We can now take the recommendations to heart and reduce the number of dimensions before feeding the data into the t-SNE algorithm. We’ll use PCA again for this. We will first create a new data set containing the fifty dimensions generated by the PCA reduction algorithm. Then, we can use this dataset to perform the t-SNE.

```
pca_50 = PCA(n_components=50)
pca_result_50 = pca_50.fit_transform(data_subset)
print('Cumulative explained variation for 50 principal components: {}'.format(np.sum(pca_50.explained_variance_ratio_)))
[out] Cumulative explained variation for 50 principal components: 0.8267618822147329
```

The first 50 components hold around 85 percent of the total variation in the data.
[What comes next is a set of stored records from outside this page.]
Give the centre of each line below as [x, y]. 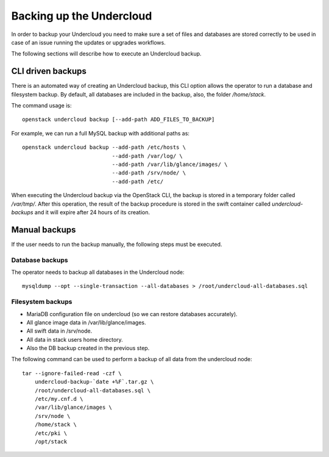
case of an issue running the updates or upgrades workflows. [88, 42]
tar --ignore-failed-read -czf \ [72, 373]
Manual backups [44, 230]
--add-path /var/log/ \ [147, 156]
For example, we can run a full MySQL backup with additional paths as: [101, 133]
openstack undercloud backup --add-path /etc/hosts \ [104, 147]
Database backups [40, 260]
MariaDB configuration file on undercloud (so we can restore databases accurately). [132, 314]
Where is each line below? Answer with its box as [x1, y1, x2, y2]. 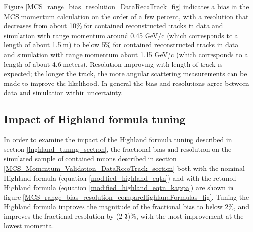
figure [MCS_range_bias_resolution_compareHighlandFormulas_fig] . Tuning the [4, 191, 249, 202]
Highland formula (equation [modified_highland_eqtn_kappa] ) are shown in [4, 182, 234, 192]
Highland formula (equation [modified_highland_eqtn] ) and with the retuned [4, 172, 236, 183]
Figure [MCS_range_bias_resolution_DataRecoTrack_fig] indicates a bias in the [4, 1, 249, 11]
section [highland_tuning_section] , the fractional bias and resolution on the [4, 144, 232, 154]
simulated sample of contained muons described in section [4, 153, 177, 164]
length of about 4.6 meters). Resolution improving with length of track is [4, 59, 223, 69]
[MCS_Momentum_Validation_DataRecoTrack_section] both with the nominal [4, 163, 245, 173]
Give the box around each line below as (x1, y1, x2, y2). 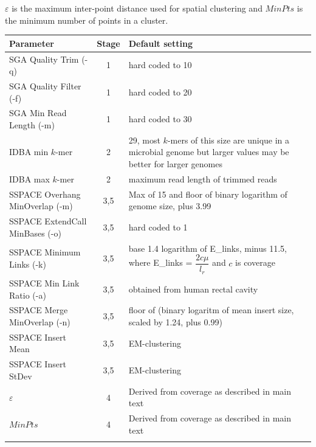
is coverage (235, 256, 275, 269)
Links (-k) (9, 257, 46, 270)
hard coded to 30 (128, 113, 192, 125)
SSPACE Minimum (9, 246, 81, 258)
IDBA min (9, 145, 49, 158)
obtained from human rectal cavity (128, 282, 258, 295)
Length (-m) (9, 119, 55, 131)
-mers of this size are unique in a (167, 133, 290, 146)
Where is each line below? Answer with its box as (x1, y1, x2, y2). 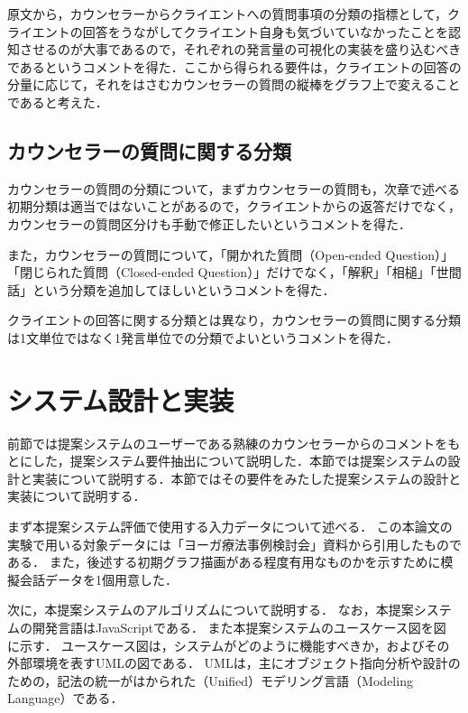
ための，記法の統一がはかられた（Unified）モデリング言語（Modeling (7, 671, 413, 690)
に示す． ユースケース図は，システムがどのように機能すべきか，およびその (7, 635, 450, 654)
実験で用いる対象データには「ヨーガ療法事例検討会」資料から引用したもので (7, 534, 462, 553)
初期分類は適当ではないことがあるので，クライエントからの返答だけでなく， (7, 197, 461, 216)
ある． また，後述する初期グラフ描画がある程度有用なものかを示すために (7, 552, 441, 571)
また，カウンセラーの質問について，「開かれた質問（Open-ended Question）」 (7, 245, 454, 264)
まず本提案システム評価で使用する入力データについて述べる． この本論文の (7, 517, 453, 536)
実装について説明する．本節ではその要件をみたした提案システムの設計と (32, 468, 462, 487)
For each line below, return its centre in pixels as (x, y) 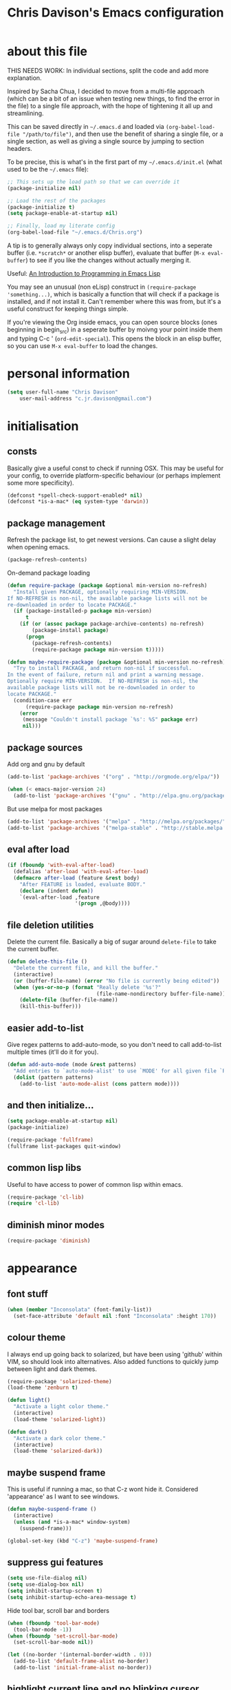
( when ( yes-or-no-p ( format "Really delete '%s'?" (87, 987)
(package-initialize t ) (41, 207)
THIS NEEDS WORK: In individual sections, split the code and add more (108, 70)
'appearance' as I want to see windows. (63, 1496)
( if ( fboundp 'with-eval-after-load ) (61, 865)
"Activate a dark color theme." (60, 1438)
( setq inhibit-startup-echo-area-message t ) (72, 1597)
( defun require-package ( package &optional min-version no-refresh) (107, 585)
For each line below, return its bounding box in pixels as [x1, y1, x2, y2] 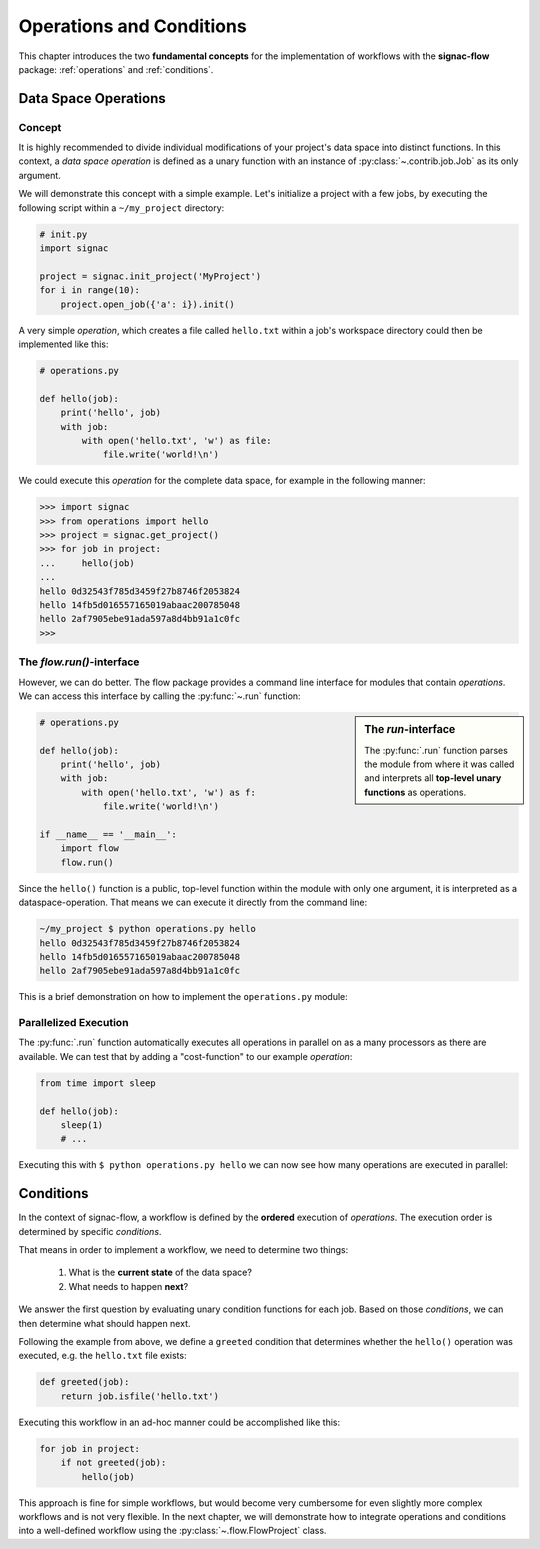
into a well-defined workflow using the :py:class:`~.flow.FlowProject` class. [18, 1525, 327, 1537]
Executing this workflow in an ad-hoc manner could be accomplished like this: [18, 1416, 340, 1428]
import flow [60, 843, 120, 854]
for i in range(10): [39, 285, 140, 296]
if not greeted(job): [60, 1457, 167, 1469]
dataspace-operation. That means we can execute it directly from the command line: [18, 896, 368, 909]
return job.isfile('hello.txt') [60, 1390, 220, 1402]
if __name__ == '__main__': [39, 829, 177, 840]
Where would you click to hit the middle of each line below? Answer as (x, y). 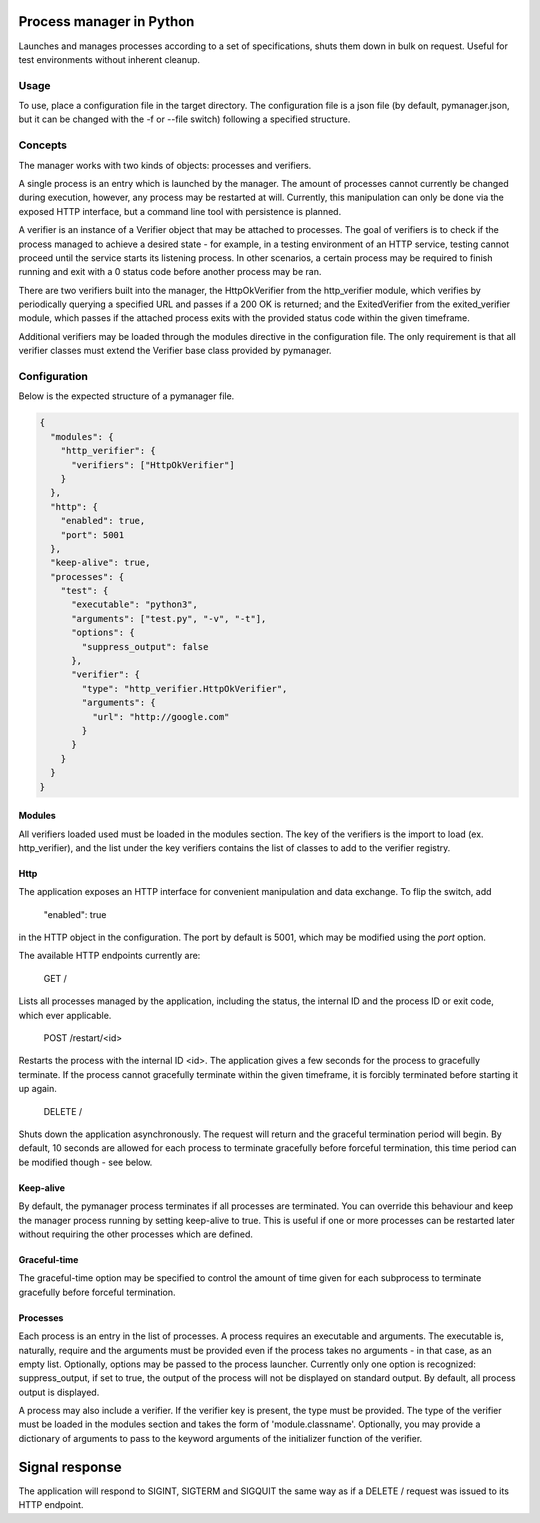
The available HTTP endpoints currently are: (109, 956)
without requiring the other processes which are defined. (136, 1234)
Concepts (43, 145)
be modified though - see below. (85, 1162)
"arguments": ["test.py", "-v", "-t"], (169, 618)
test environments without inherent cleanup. (109, 59)
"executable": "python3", (135, 604)
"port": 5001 (92, 534)
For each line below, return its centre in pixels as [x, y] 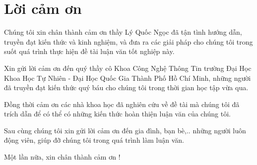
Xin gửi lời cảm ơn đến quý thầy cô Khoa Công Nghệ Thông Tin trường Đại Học [128, 68]
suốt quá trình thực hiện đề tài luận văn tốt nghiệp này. [89, 51]
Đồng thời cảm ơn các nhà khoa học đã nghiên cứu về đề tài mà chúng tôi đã [122, 104]
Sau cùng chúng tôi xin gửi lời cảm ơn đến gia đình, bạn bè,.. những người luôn [125, 130]
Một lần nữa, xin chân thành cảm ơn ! [62, 157]
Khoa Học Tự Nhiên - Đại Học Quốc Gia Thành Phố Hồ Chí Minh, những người [128, 78]
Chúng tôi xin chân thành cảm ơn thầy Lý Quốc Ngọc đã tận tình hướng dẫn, [123, 32]
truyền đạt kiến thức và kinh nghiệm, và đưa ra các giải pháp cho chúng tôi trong [128, 41]
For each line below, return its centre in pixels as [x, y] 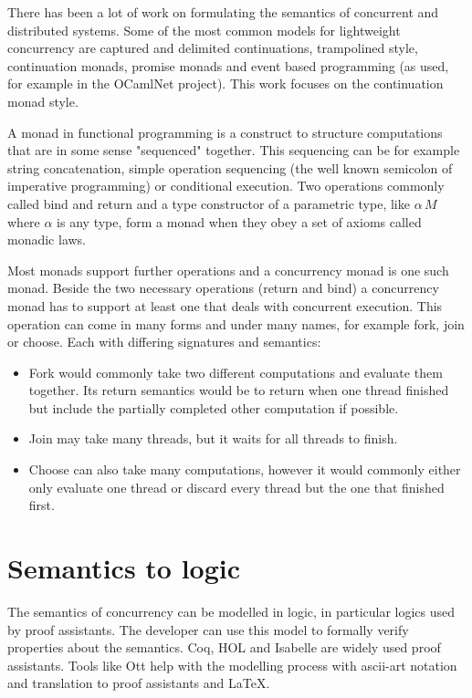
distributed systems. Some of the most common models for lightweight [204, 30]
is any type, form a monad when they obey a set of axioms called [239, 221]
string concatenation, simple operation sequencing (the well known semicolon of [230, 167]
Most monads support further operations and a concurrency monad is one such [228, 270]
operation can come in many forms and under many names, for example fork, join [236, 323]
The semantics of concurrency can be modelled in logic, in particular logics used [231, 611]
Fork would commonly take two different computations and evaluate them [236, 372]
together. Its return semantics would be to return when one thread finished [239, 390]
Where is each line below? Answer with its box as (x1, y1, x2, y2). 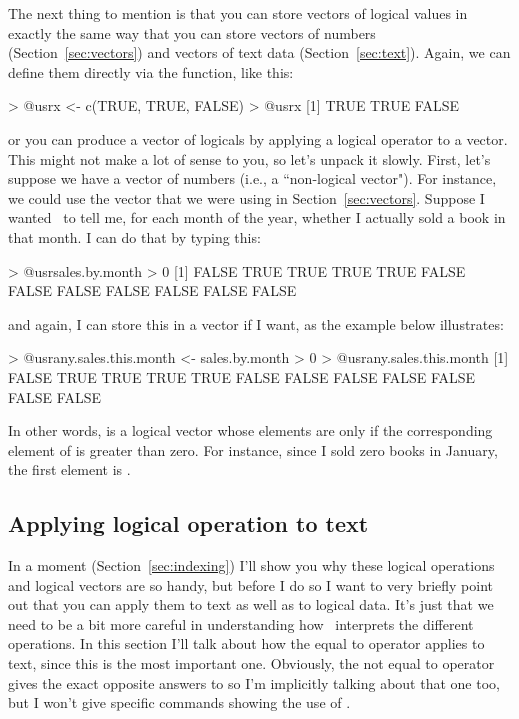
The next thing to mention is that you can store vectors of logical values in (8, 3, 468, 23)
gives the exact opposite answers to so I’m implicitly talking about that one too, (8, 672, 500, 693)
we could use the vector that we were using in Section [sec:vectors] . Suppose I (8, 187, 485, 208)
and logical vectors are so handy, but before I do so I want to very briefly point (8, 574, 493, 595)
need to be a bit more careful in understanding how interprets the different (8, 613, 474, 634)
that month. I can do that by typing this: (8, 226, 261, 247)
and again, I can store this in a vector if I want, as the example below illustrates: (8, 313, 504, 334)
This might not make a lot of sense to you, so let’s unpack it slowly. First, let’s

Now, we can feed this data into the t-SNE algorithm. This time, we’ll use 10,000 samples out of the 70,000 to make sure the algorithm does not take up too much memory and CPU.

```
time_start = time.time()
tsne = TSNE(n_components=2, verbose=0, perplexity=40, n_iter=300)
tsne_pca_results = tsne.fit_transform(pca_result_50)
print('t-SNE done! Time elapsed: {} seconds'.format(time.time()-time_start))
[out] t-SNE done! Time elapsed: 42.01495909690857 seconds
```

And for the visualization:

```
df_subset['tsne-pca50-one'] = tsne_pca_results[:,0]
df_subset['tsne-pca50-two'] = tsne_pca_results[:,1]
plt.figure(figsize=(16,4))
ax1 = plt.subplot(1, 3, 1)
sns.scatterplot(
x="pca-one", y="pca-two",
hue="y",
palette=sns.color_palette("hls", 10),
data=df_subset,
legend="full",
alpha=0.3,
ax=ax1
)
ax2 = plt.subplot(1, 3, 2)
sns.scatterplot(
x="tsne-2d-one", y="tsne-2d-two",
hue="y",
palette=sns.color_palette("hls", 10),
data=df_subset,
legend="full",
alpha=0.3,
ax=ax2
)
ax3 = plt.subplot(1, 3, 3)
sns.scatterplot(
x="tsne-pca50-one", y="tsne-pca50-two",
hue="y",
palette=sns.color_palette("hls", 10),
data=df_subset,
legend="full",
alpha=0.3,
ax=ax3
)
```

It produces the following plot:

From this plot, you’ll notice how all the samples are spaced apart and grouped together with their respective digits. This could be a great starting point to then use a clustering algorithm to try to identify the clusters. Or you can use these two dimensions as inputs to another algorithm like a neural network.